→ STORED DATA:

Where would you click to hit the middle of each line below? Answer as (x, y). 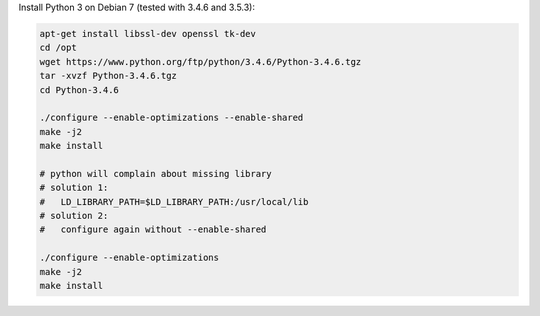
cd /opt (58, 48)
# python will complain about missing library (155, 173)
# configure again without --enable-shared (153, 229)
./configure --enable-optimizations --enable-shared (171, 118)
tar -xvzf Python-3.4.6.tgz (108, 76)
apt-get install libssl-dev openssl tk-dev (148, 33)
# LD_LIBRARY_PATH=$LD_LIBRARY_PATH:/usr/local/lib (174, 201)
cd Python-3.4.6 (79, 89)
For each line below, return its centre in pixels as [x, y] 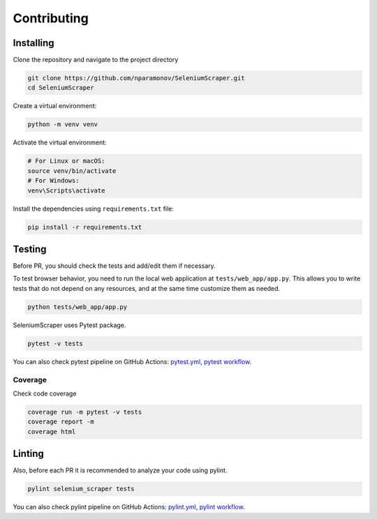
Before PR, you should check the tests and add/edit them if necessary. [114, 266]
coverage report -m [61, 422]
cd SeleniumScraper [61, 88]
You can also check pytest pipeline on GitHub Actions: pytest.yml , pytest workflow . [132, 361]
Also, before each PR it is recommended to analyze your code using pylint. [120, 470]
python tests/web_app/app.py [77, 307]
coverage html [52, 431]
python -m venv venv [62, 125]
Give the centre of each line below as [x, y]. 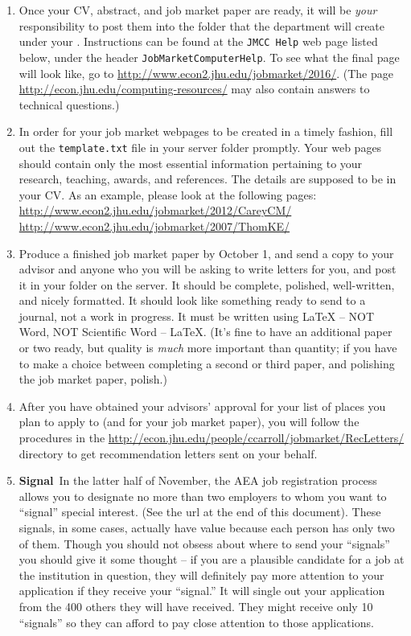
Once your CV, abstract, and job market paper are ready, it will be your [198, 10]
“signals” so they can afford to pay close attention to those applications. [196, 622]
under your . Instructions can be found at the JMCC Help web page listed [198, 41]
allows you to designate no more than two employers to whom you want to [203, 496]
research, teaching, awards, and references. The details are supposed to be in [208, 179]
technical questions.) [69, 104]
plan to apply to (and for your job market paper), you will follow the [189, 422]
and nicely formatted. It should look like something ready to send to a [192, 300]
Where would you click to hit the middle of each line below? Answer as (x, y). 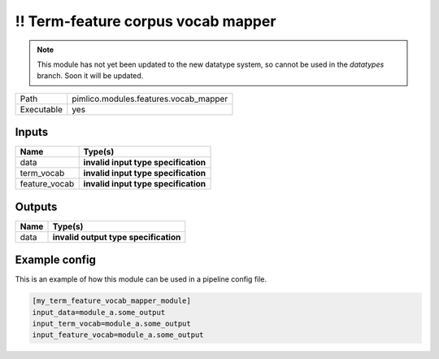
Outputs (36, 206)
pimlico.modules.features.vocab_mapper (150, 99)
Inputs (32, 132)
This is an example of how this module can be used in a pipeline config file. (141, 279)
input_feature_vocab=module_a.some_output (118, 335)
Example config (56, 260)
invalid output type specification (117, 237)
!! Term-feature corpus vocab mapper (146, 21)
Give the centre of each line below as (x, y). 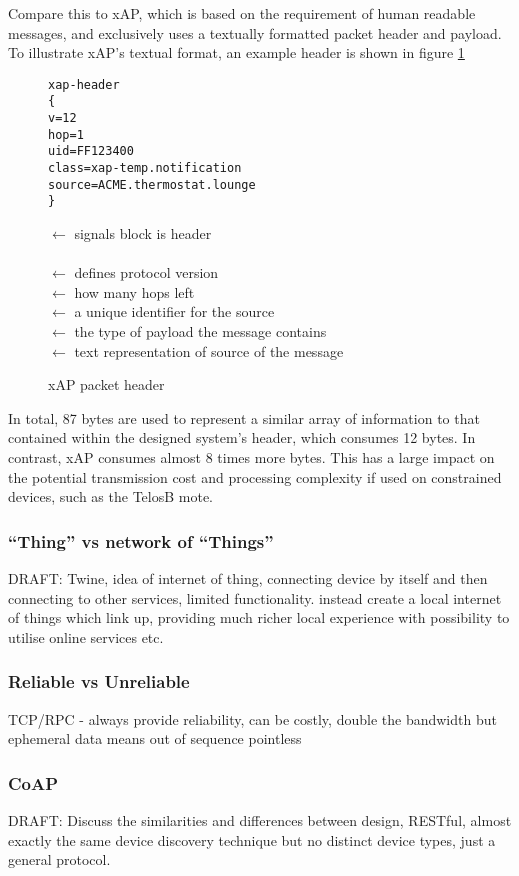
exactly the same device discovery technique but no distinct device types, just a (252, 839)
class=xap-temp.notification (145, 168)
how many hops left (134, 291)
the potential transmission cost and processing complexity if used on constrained (255, 476)
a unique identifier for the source (174, 311)
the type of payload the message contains (200, 331)
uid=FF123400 (91, 151)
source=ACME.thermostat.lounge (152, 184)
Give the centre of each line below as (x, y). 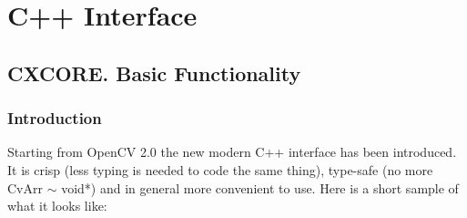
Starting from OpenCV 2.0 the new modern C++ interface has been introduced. (232, 152)
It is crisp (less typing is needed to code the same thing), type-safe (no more (220, 169)
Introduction (55, 118)
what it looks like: (57, 206)
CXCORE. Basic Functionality (154, 73)
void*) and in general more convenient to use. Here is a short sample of (260, 187)
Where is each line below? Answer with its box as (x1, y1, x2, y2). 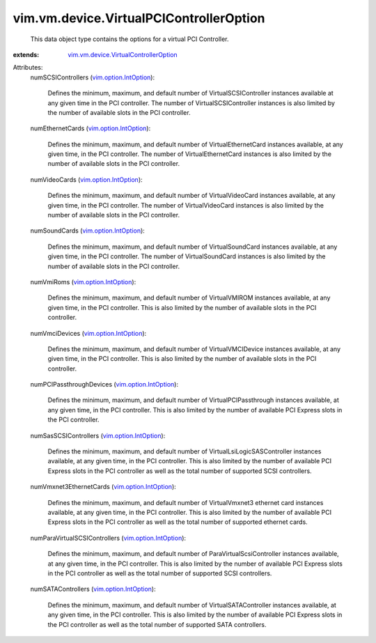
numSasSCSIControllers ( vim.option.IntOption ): (30, 431, 166, 440)
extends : (13, 50, 40, 59)
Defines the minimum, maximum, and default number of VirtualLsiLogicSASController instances (47, 447, 322, 456)
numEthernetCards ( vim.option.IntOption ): (30, 124, 151, 132)
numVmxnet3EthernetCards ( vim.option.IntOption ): (30, 483, 177, 491)
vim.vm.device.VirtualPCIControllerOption (13, 10, 265, 26)
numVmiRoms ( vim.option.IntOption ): (30, 277, 136, 286)
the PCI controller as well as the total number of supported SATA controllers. (47, 620, 267, 628)
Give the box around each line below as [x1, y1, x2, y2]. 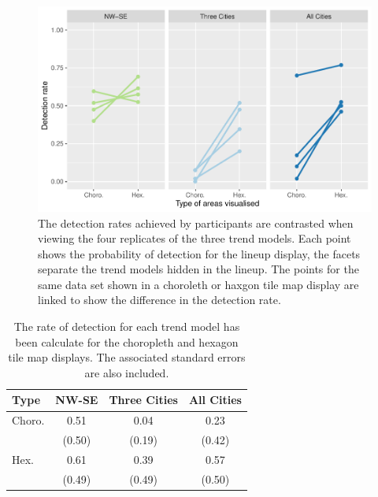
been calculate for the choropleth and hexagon [15, 333, 239, 350]
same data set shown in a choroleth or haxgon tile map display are [38, 276, 359, 292]
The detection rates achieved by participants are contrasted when [38, 214, 354, 231]
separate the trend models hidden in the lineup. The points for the [38, 261, 359, 277]
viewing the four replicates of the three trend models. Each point [38, 230, 351, 247]
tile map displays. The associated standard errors [8, 349, 246, 365]
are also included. [84, 364, 169, 380]
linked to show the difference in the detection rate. [38, 291, 281, 308]
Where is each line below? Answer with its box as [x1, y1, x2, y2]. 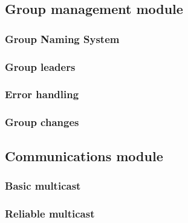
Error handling [5, 87, 79, 102]
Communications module [5, 146, 163, 165]
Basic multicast [5, 178, 81, 193]
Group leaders [5, 59, 76, 74]
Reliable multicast [5, 205, 95, 221]
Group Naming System [5, 31, 120, 46]
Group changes [5, 115, 79, 130]
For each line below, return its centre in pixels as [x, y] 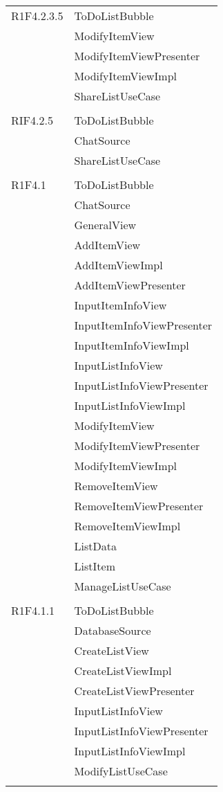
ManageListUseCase [123, 586]
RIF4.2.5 [32, 120]
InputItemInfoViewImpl [132, 345]
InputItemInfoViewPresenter [143, 325]
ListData [96, 546]
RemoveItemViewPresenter [139, 506]
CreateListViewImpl [123, 670]
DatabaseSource [113, 630]
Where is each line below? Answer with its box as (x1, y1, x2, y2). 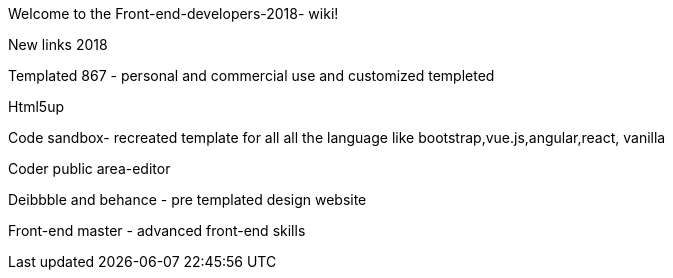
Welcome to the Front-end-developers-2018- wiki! (8, 5, 339, 22)
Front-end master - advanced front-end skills (8, 222, 306, 239)
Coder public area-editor (8, 160, 171, 177)
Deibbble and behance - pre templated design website (8, 191, 367, 208)
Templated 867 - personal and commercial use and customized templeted (8, 67, 495, 84)
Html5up (8, 98, 64, 115)
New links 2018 (8, 36, 108, 53)
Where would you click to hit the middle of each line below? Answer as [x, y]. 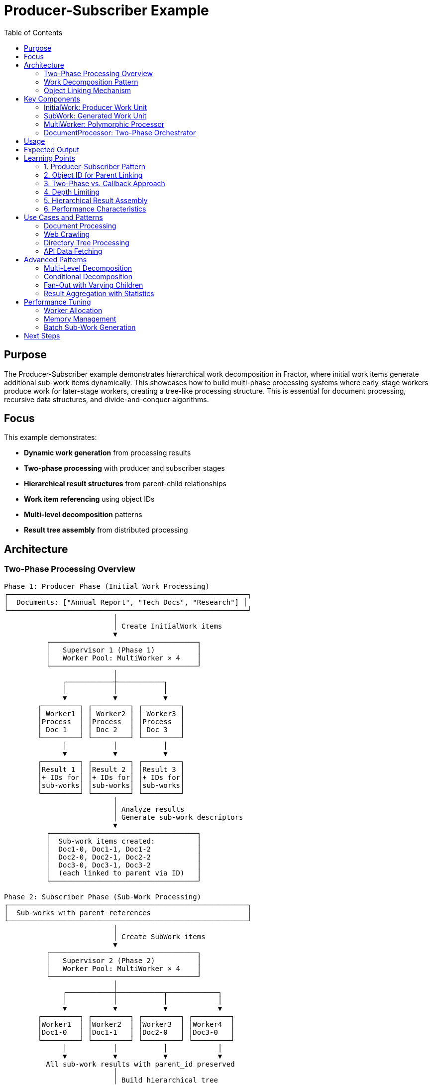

→ AIM OF THE TASK: Where the listing above reaches the line that contains "separate the trend", start retyping, and finish with the line that contains "linked to show"; reproduce those lines exactly and no others.

→ EXERCISE RESPONSE:
separate the trend models hidden in the lineup. The points for the [38, 261, 359, 277]
viewing the four replicates of the three trend models. Each point [38, 230, 351, 247]
tile map displays. The associated standard errors [8, 349, 246, 365]
are also included. [84, 364, 169, 380]
linked to show the difference in the detection rate. [38, 291, 281, 308]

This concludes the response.